Becoming Me, Again

I remember the day that photo was taken—the one marked Before. It was a quiet morning. The house still smelled like the lavender candle I lit the night before. I was wearing my favorite soft gray sweater, the one that used to feel like armor. I smiled for the camera, but my eyes… my eyes were tired. Not from lack of sleep, but from carrying a version of myself that didn’t feel like me anymore.

For years, I hid behind a look, a figure, a presence that people praised. “You look amazing,” they’d say. “I wish I had your curves.” But no one ever asked how I felt in my skin. And the truth is, I didn’t feel seen. I felt like I was performing a role I never auditioned for—confident, sexy, put-together. But inside, I was quietly grieving the woman I used to be. The one who danced barefoot in the grass. The one who laughed without checking her reflection.

The change didn’t happen overnight. It was a slow whisper at first, then a conversation with a friend who saw through my practiced smile. Then came the decision—the radical, terrifying decision to choose me. Not the version others wanted.

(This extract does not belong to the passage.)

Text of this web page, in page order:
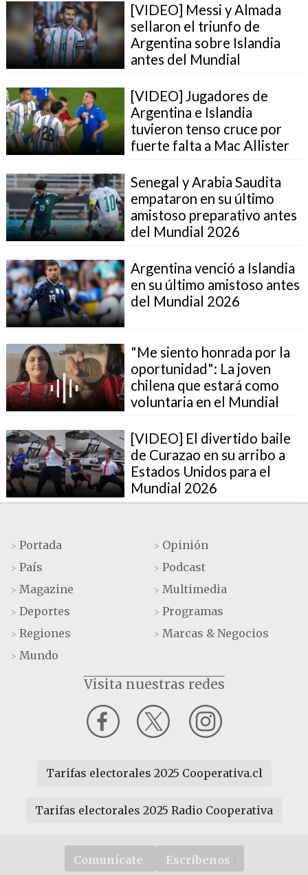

Not the body they admired. Just… me.

The After photo was taken six months later, in the woods behind my house. I remember the wind playing with my hair, the soft laughter of my niece behind the camera. I wasn’t posing. I was being. And for the first time in years, I felt weightless. Not because I was smaller. But because I had shed the layers of expectation.

This isn’t a story about looks. It’s about reclaiming identity. About trusting that change—even painful, uncertain, vulnerable change—can lead us home to ourselves.

I still have the gray sweater. It fits differently now, not just on my body, but in my heart. And when I wear it, I don’t see the “before.” I see the woman who chose to become whole again.